━━━━━ Input data

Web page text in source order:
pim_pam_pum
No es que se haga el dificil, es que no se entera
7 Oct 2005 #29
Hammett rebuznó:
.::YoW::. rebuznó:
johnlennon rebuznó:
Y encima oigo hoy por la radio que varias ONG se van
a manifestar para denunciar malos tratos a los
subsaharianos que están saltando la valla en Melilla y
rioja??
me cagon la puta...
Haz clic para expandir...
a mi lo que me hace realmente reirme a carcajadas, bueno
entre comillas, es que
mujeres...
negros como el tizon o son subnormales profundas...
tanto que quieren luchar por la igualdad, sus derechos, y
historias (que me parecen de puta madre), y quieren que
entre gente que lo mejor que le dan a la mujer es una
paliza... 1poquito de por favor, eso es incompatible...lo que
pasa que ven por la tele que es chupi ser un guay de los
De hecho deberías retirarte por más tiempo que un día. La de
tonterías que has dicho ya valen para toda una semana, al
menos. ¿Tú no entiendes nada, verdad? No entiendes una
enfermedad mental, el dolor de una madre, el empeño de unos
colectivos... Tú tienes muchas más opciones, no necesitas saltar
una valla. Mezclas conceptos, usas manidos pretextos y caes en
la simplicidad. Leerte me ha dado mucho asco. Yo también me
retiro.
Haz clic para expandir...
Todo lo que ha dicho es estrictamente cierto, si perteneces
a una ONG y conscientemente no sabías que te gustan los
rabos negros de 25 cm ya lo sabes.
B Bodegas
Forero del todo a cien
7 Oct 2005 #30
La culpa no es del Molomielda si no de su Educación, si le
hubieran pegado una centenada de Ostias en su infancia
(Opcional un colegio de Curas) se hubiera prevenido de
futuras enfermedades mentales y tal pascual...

━━━━━━━━━━

Exercise brief: Transcribe the data in full, keeping every character.

Reply to the exercise:
Web page text in source order:
pim_pam_pum
No es que se haga el dificil, es que no se entera
7 Oct 2005 #29
Hammett rebuznó:
.::YoW::. rebuznó:
johnlennon rebuznó:
Y encima oigo hoy por la radio que varias ONG se van
a manifestar para denunciar malos tratos a los
subsaharianos que están saltando la valla en Melilla y
rioja??
me cagon la puta...
Haz clic para expandir...
a mi lo que me hace realmente reirme a carcajadas, bueno
entre comillas, es que
mujeres...
negros como el tizon o son subnormales profundas...
tanto que quieren luchar por la igualdad, sus derechos, y
historias (que me parecen de puta madre), y quieren que
entre gente que lo mejor que le dan a la mujer es una
paliza... 1poquito de por favor, eso es incompatible...lo que
pasa que ven por la tele que es chupi ser un guay de los
De hecho deberías retirarte por más tiempo que un día. La de
tonterías que has dicho ya valen para toda una semana, al
menos. ¿Tú no entiendes nada, verdad? No entiendes una
enfermedad mental, el dolor de una madre, el empeño de unos
colectivos... Tú tienes muchas más opciones, no necesitas saltar
una valla. Mezclas conceptos, usas manidos pretextos y caes en
la simplicidad. Leerte me ha dado mucho asco. Yo también me
retiro.
Haz clic para expandir...
Todo lo que ha dicho es estrictamente cierto, si perteneces
a una ONG y conscientemente no sabías que te gustan los
rabos negros de 25 cm ya lo sabes.
B Bodegas
Forero del todo a cien
7 Oct 2005 #30
La culpa no es del Molomielda si no de su Educación, si le
hubieran pegado una centenada de Ostias en su infancia
(Opcional un colegio de Curas) se hubiera prevenido de
futuras enfermedades mentales y tal pascual...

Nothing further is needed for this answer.